Here’s an example from the
Leverage build cache
When building an image, Docker steps through the instructions in your
Dockerfile, executing each in the order specified. As each instruction isexamined, Docker looks for an existing image in its cache that it can reuse,rather than creating a new (duplicate) image.
If you do not want to use the cache at all, you can use the
--no-cache=trueoption on the
docker build command. However, if you do let Docker use itscache, it is important to understand when it can, and cannot, find a matchingimage.
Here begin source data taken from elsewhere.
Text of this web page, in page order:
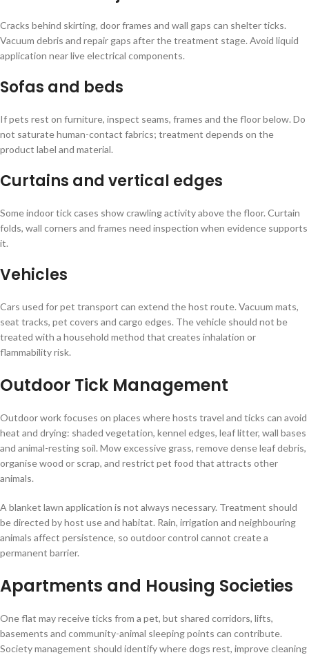
Cracks behind skirting, door frames and wall gaps can shelter ticks.
Vacuum debris and repair gaps after the treatment stage. Avoid liquid
application near live electrical components.
Sofas and beds
If pets rest on furniture, inspect seams, frames and the floor below. Do
not saturate human-contact fabrics; treatment depends on the
product label and material.
Curtains and vertical edges
Some indoor tick cases show crawling activity above the floor. Curtain
folds, wall corners and frames need inspection when evidence supports
it.
Vehicles
Cars used for pet transport can extend the host route. Vacuum mats,
seat tracks, pet covers and cargo edges. The vehicle should not be
treated with a household method that creates inhalation or
flammability risk.
Outdoor Tick Management
Outdoor work focuses on places where hosts travel and ticks can avoid
heat and drying: shaded vegetation, kennel edges, leaf litter, wall bases
and animal-resting soil. Mow excessive grass, remove dense leaf debris,
organise wood or scrap, and restrict pet food that attracts other
animals.
A blanket lawn application is not always necessary. Treatment should
be directed by host use and habitat. Rain, irrigation and neighbouring
animals affect persistence, so outdoor control cannot create a
permanent barrier.
Apartments and Housing Societies
One flat may receive ticks from a pet, but shared corridors, lifts,
basements and community-animal sleeping points can contribute.
Society management should identify where dogs rest, improve cleaning

The basic rules that Docker follows are outlined below:
Starting with a parent image that is already in the cache, the nextinstruction is compared against all child images derived from that baseimage to see if one of them was built using the exact same instruction. Ifnot, the cache is invalidated.
In most cases, simply comparing the instruction in the
Dockerfilewith oneof the child images is sufficient. However, certain instructions require moreexamination and explanation.
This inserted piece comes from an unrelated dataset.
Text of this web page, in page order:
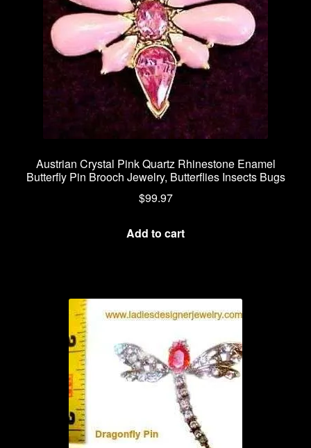
Austrian Crystal Pink Quartz Rhinestone Enamel
Butterfly Pin Brooch Jewelry, Butterflies Insects Bugs
$99.97
Add to cart

COPYinstructions, the contents of the file(s)in the image are examined and a checksum is calculated for each file.The last-modified and last-accessed times of the file(s) are not considered inthese checksums. During the cache lookup, the checksum is compared against thechecksum in the existing images. If anything has changed in the file(s), suchas the contents and metadata, then the cache is invalidated.
Aside from the
COPYcommands, cache checking does not look at thefiles in the container to determine a cache match. For example, when processinga
RUN apt-get -y updatecommand the files updated in the containerare not examined to determine if a cache hit exists. In that case justthe command string itself is used to find a match.
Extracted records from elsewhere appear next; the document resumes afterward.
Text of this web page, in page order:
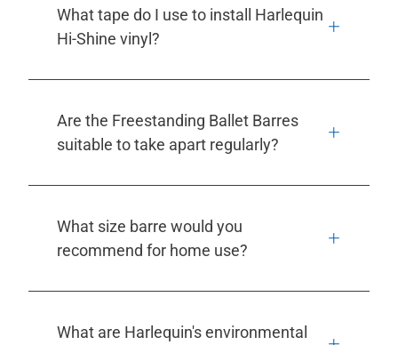
What tape do I use to install Harlequin
Hi-Shine vinyl?
Are the Freestanding Ballet Barres
suitable to take apart regularly?
What size barre would you
recommend for home use?
What are Harlequin's environmental
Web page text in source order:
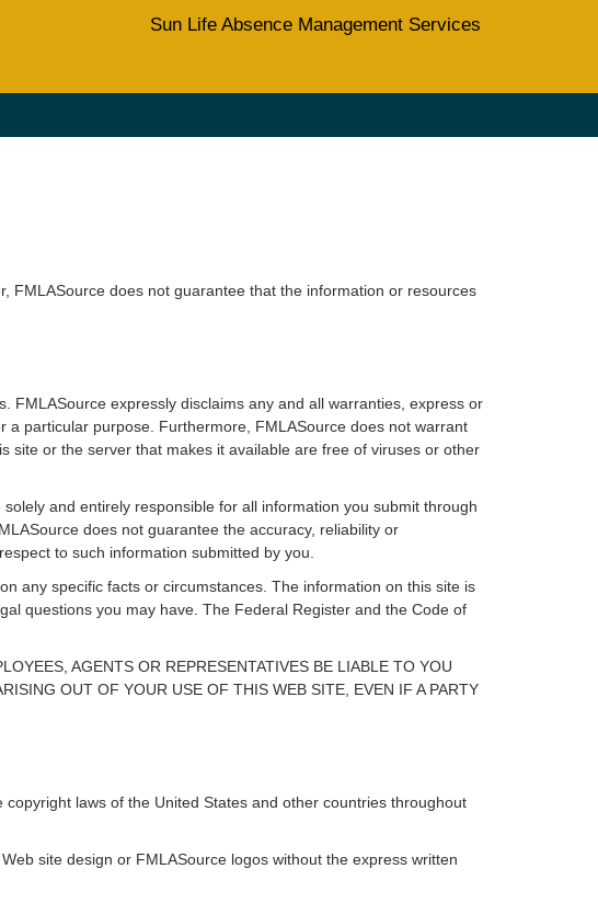
Sun Life Absence Management Services
FMLASource does not guarantee that the information or resources
FMLASource expressly disclaims any and all warranties, express or
particular purpose. Furthermore, FMLASource does not warrant
site or the server that makes it available are free of viruses or other
and entirely responsible for all information you submit through
does not guarantee the accuracy, reliability or
to such information submitted by you.
any specific facts or circumstances. The information on this site is
questions you may have. The Federal Register and the Code of
AGENTS OR REPRESENTATIVES BE LIABLE TO YOU
OUT OF YOUR USE OF THIS WEB SITE, EVEN IF A PARTY
laws of the United States and other countries throughout
site design or FMLASource logos without the express written

Once the cache is invalidated, all subsequent
Dockerfile commands generate newimages and the cache is not used.
These recommendations are designed to help you create an efficient andmaintainable
Ubuntu Add Docker Repository To Computer
Whenever possible, use current official images as the basis for yourimages. We recommend the Alpine image as itis tightly controlled and small in size (currently under 6 MB), while stillbeing a full Linux distribution.
You can add labels to your image to help organize images by project, recordlicensing information, to aid in automation, or for other reasons. For eachlabel, add a line beginning with
LABEL and with one or more key-value pairs.The following examples show the different acceptable formats. Explanatory comments are included inline.
Strings with spaces must be quoted or the spaces must be escaped. Innerquote characters (
'), must also be escaped.
An image can have more than one label. Prior to Docker 1.10, it was recommendedto combine all labels into a single
LABEL instruction, to prevent extra layersfrom being created. This is no longer necessary, but combining labels is stillsupported.
The above can also be written as:
See Understanding object labelsfor guidelines about acceptable label keys and values. For information aboutquerying labels, refer to the items related to filtering inManaging labels on objects.See also LABEL in the Dockerfile reference.
Split long or complex
RUN statements on multiple lines separated withbackslashes to make your
Dockerfile more readable, understandable, andmaintainable.
Ubuntu Add Docker Repository Download
Probably the most common use-case for
RUN is an application of
apt-get.Because it installs packages, the
RUN apt-get command has several gotchas tolook out for.
RUN apt-get update with
apt-get install in the same
RUNstatement. For example:
apt-get update alone in a
RUN statement causes caching issues andsubsequent
apt-get install instructions fail. For example, say you have aDockerfile:
After building the image, all layers are in the Docker cache. Suppose you latermodify
apt-get install by adding extra package:
Docker sees the initial and modified instructions as identical and reuses thecache from previous steps. As a result the
apt-get update is not executedbecause the build uses the cached version. Because the
apt-get update is notrun, your build can potentially get an outdated version of the
RUN apt-get update && apt-get install -y ensures your Dockerfileinstalls the latest package versions with no further coding or manualintervention. This technique is known as “cache busting”. You can also achievecache-busting by specifying a package version. This is known as version pinning,for example:
Version pinning forces the build to retrieve a particular version regardless ofwhat’s in the cache. This technique can also reduce failures due to unanticipated changesin required packages.
Below is a well-formed
RUN instruction that demonstrates all the
s3cmd argument specifies a version
1.1.*. If the image previouslyused an older version, specifying the new one causes a cache bust of
apt-getupdate and ensures the installation of the new version. Listing packages oneach line can also prevent mistakes in package duplication.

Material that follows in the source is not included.